La vida de Talbot jamás ha sido revelada, así que siempre es bueno saber un poco.
Lestat de Lioncourt
—¿Alguna vez has visto algo como esto?—preguntó frente al
cuadro.
Éramos jóvenes. No llevábamos demasiado en la Orden de
Talamasca. Él tenía veinticuatro años y yo veintiséis. Habíamos entrado en la
organización de investigadores de lo paranormal prácticamente al mismo tiempo. Por
allí cerca estaba otro de nuestros compañeros. Nos había tocado limpiar el
polvo de varios archivos, tasar y trasladar objetos ya marcados. Durante más de
dos horas sólo movimos cajas con documentación poco valiosa, pero al quitar un
montón de papeles y fotografías desenfocadas encontramos aquella maravilla.
—“La Tentación de Amadeo”—murmuré iluminándolo bien con mi
linterna—Está tan oscuro aquí abajo que ni siquiera se ve bien.

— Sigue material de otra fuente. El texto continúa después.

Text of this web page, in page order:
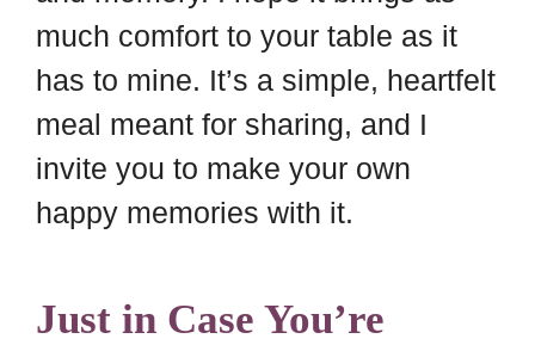
much comfort to your table as it
has to mine. It’s a simple, heartfelt
meal meant for sharing, and I
invite you to make your own
happy memories with it.
Just in Case You’re
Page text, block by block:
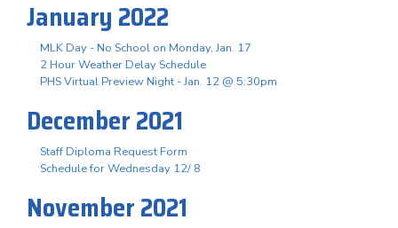
January 2022
MLK Day - No School on Monday, Jan. 17
2 Hour Weather Delay Schedule
PHS Virtual Preview Night - Jan. 12 @ 5:30pm
December 2021
Staff Diploma Request Form
Schedule for Wednesday 12/ 8
November 2021
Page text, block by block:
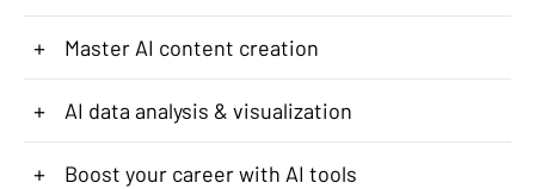
+ Master AI content creation
+ AI data analysis & visualization
+ Boost your career with AI tools
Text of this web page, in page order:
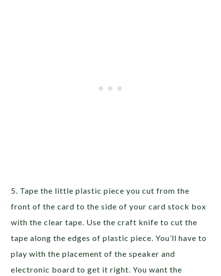
5. Tape the little plastic piece you cut from the
front of the card to the side of your card stock box
with the clear tape. Use the craft knife to cut the
tape along the edges of plastic piece. You’ll have to
play with the placement of the speaker and
electronic board to get it right. You want the
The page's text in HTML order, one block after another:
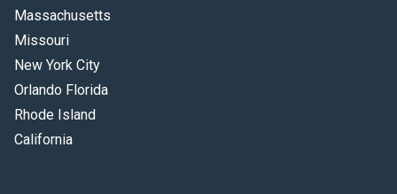
Massachusetts
Missouri
New York City
Orlando Florida
Rhode Island
California
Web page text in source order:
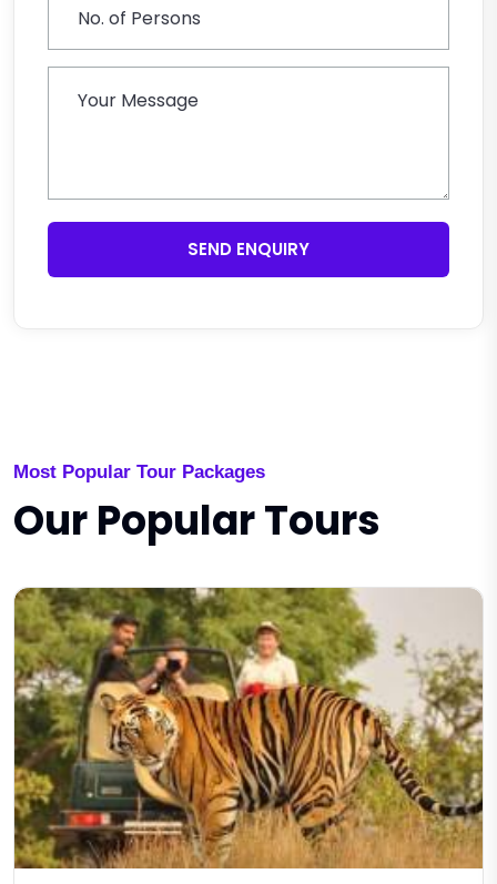
SEND ENQUIRY
Most Popular Tour Packages
Our Popular Tours
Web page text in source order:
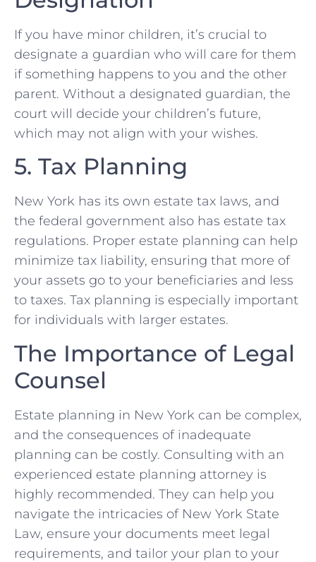
If you have minor children, it’s crucial to
designate a guardian who will care for them
if something happens to you and the other
parent. Without a designated guardian, the
court will decide your children’s future,
which may not align with your wishes.
5. Tax Planning
New York has its own estate tax laws, and
the federal government also has estate tax
regulations. Proper estate planning can help
minimize tax liability, ensuring that more of
your assets go to your beneficiaries and less
to taxes. Tax planning is especially important
for individuals with larger estates.
The Importance of Legal
Counsel
Estate planning in New York can be complex,
and the consequences of inadequate
planning can be costly. Consulting with an
experienced estate planning attorney is
highly recommended. They can help you
navigate the intricacies of New York State
Law, ensure your documents meet legal
requirements, and tailor your plan to your
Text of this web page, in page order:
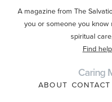
A magazine from The
you or someone you
spiritual
Find
Caring
ABOUT CONTACT
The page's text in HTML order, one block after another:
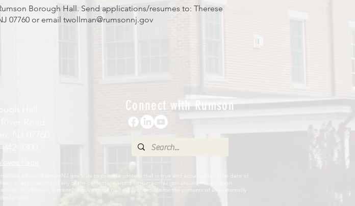
Borough Hall. Send applications/resumes to: Therese
07760 or email twollman@rumsonnj.gov
3300
Page
Connect with Rumson
advice. RumsonNJ.gov tries to provide content that is true and accurate as of the date of
or applicability of any of the contents. Visitors to RumsonNJ.gov should not act upon
In addition, RumsonNJ.gov cannot be held responsible for the contents of any externally
pages.
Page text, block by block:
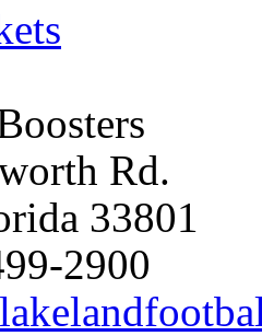
Rd.
33801
2900
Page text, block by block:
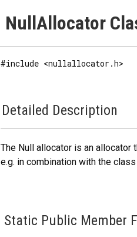
NullAllocator
#include <nullallocator.h>
Detailed Description
The Null allocator is an allocator
e.g. in combination with the class
Static Public Member
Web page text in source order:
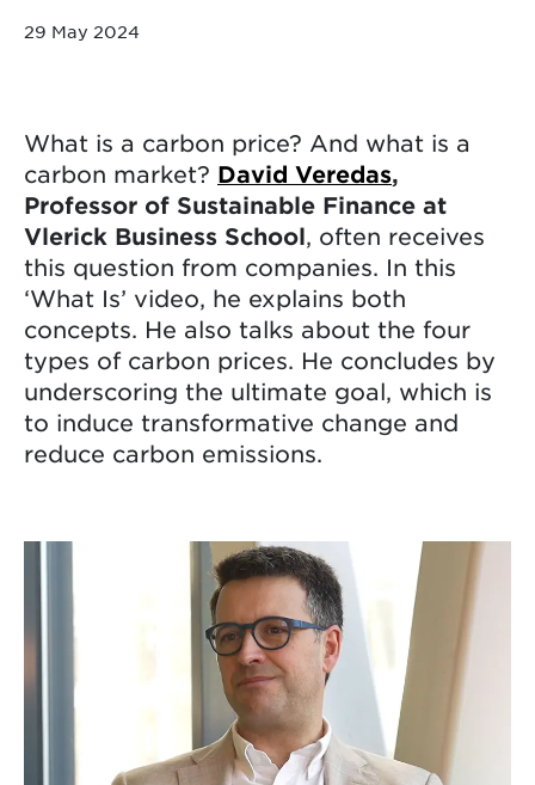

—Hay más interruptores por aquí—comentó Oscar, nuestro
compañero, pulsando varios interruptores pequeños y llenos de polvo. Algunas luces
encendieron y otras estaban fundidas, pero al menos teníamos más luz que antes.

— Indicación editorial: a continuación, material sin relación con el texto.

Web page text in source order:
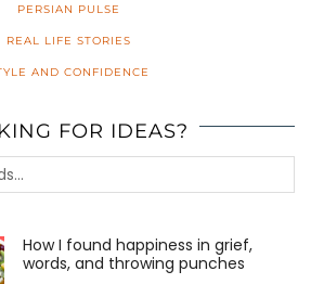
PERSIAN PULSE
REAL LIFE STORIES
AND CONFIDENCE
FOR IDEAS?
How I found happiness in grief,
words, and throwing punches
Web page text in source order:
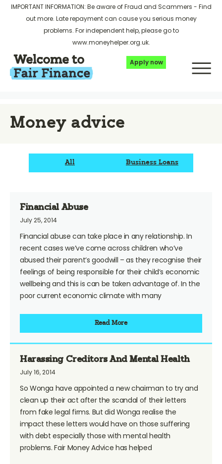
IMPORTANT INFORMATION: Be aware of Fraud and Scammers - Find
out more. Late repayment can cause you serious money
problems. For independent help, please go to
www.moneyhelper.org.uk.
Apply now
Money advice
All Business Loans
Financial Abuse
July 25, 2014
Financial abuse can take place in any relationship. In
recent cases we’ve come across children who’ve
abused their parent’s goodwill – as they recognise their
feelings of being responsible for their child’s economic
wellbeing and this is can be taken advantage of. In the
poor current economic climate with many
Read More
Harassing Creditors And Mental Health
July 16, 2014
So Wonga have appointed a new chairman to try and
clean up their act after the scandal of their letters
from fake legal firms. But did Wonga realise the
impact these letters would have on those suffering
with debt especially those with mental health
problems. Fair Money Advice has helped
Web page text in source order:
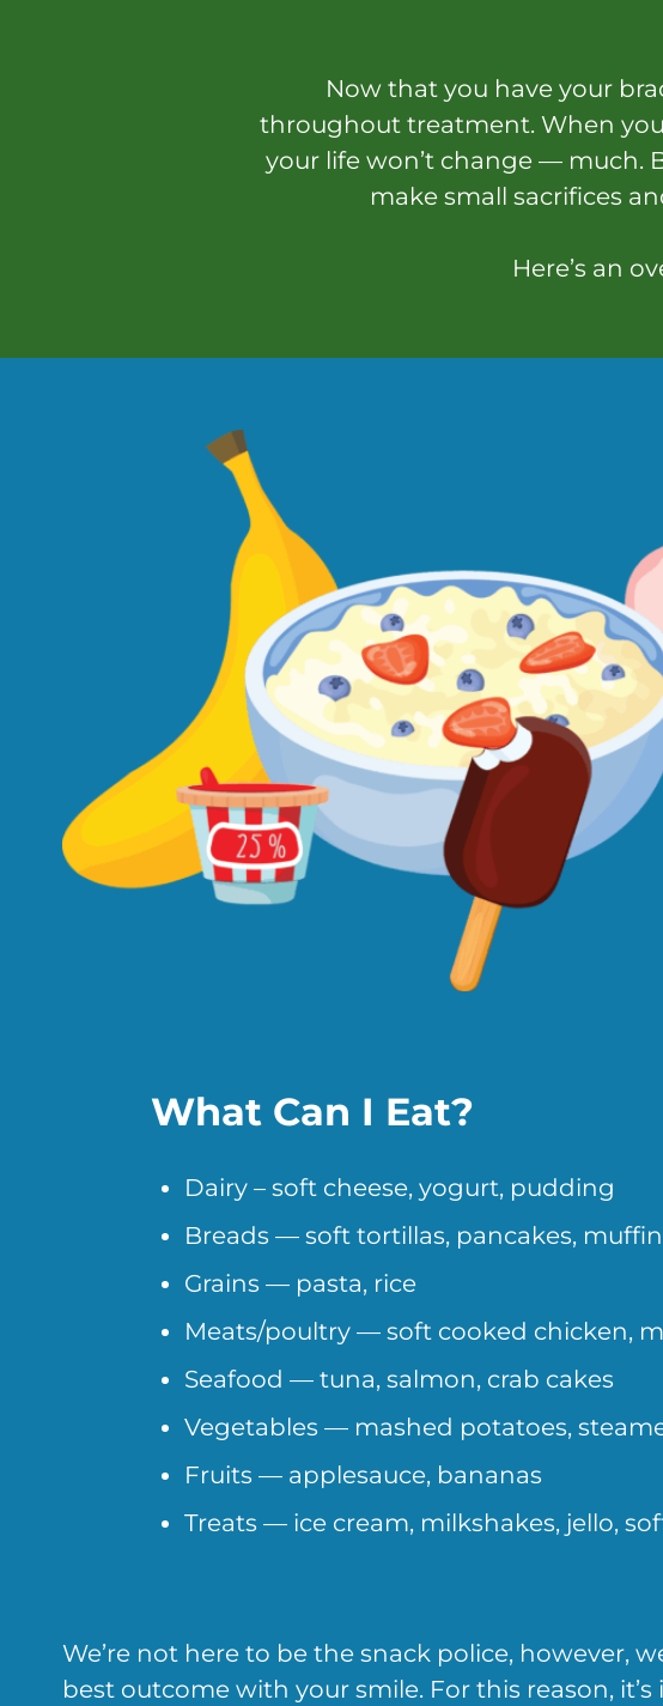
Now that you have your
throughout treatment. When
your life won’t change — much.
make small sacrifices
Here’s an
What Can I Eat?
Dairy – soft cheese, yogurt, pudding
Breads — soft tortillas, pancakes,
Grains — pasta, rice
Meats/poultry — soft cooked chicken,
Seafood — tuna, salmon, crab cakes
Vegetables — mashed potatoes,
Fruits — applesauce, bananas
Treats — ice cream, milkshakes, jello,
We’re not here to be the snack police, however,
best outcome with your smile. For this reason,

Yo apagué la linterna dejándola en mi bolsillo mientras él se acercaba—. Vaya
cuadro… ¡Parece real!
—Aaron, ¿hay documentación sobre esto?—dije—. ¡Esto no es
natural!
—Deliras… quizá pertenece a alguna casa encantada o a
alguien que dicen que se aparece…—iba diciendo mientras buscaba por los
archivos como un loco.
—Ya, por eso buscas de ese modo—respondí entre carcajadas.

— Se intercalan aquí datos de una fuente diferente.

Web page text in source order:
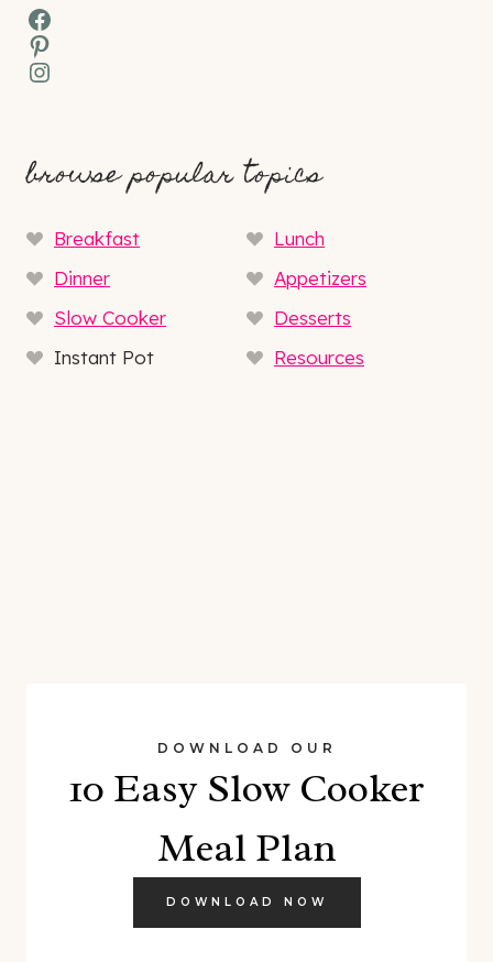
Facebook
Pinterest
Instagram
browse popular topics
Breakfast
Lunch
Dinner
Appetizers
Slow Cooker
Desserts
Instant Pot
Resources
DOWNLOAD OUR
10 Easy Slow Cooker
Meal Plan
DOWNLOAD NOW
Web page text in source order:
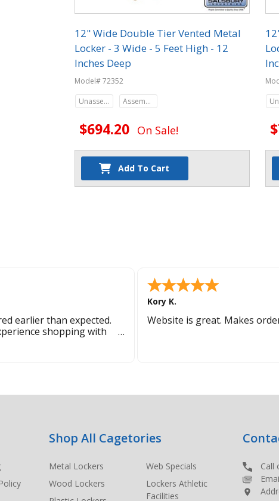
12" Wide Double Tier Vented Metal
Locker - 3 Wide - 5 Feet High - 12
Inches Deep
Model# 72352
Unassembled
Assembled
$694.20 On Sale!
Add To Cart
earlier than expected.
shopping with
Kory K.
Website is great. Makes
Shop All Cagetories
Metal Lockers
Wood Lockers
Web Specials
Lockers Athletic
Facilities
Call
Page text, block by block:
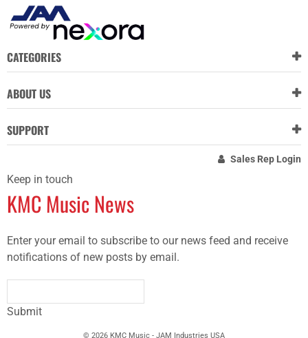
CATEGORIES
ABOUT US
SUPPORT
Sales Rep Login
Keep in touch
KMC Music News
Enter your email to subscribe to our news feed and receive
notifications of new posts by email.
Submit
© 2026 KMC Music - JAM Industries USA

—¡Yo también quiero buscar!—gritó Oscar.
Oscar murió años más tarde en una misión. Tenía veintidós
años. Siempre lo recordaré como aquel chico delgado, pálido, de ojos azules y
voz demasiado ronca para un aspecto tan delicado. Corría de un lado a otro
mirando las cajas, buscando en cada carpeta, y yo hacía lo mismo junto a mi
buen amigo y compañero de habitación.
Nos olvidamos por completo de nuestro castigo, pues yo no lo
veía como algo necesario sino como un castigo por ser demasiado jóvenes y haber
estado involucrados en sucesos para nada recomendables, porque aquello era más
interesante. Cada caja que quitábamos nos desilusionaba más pero entonces
escuchamos pasos.
Por la puerta apareció Eduard Crow. El señor Crow era un
hombre que siempre vestía de negro porque decía que era elegante, aunque
también decía que no era un color sino la ausencia de todos ellos y por ello le
fascinaba. Se movía con suavidad apoyado en un bastón torcido muy bonito, pero
torcido y oscuro. Sus ojos pequeños y juntos eran dorados y su mentón picudo. Parecía
un cuervo pero humano, tan humano como todos los presentes.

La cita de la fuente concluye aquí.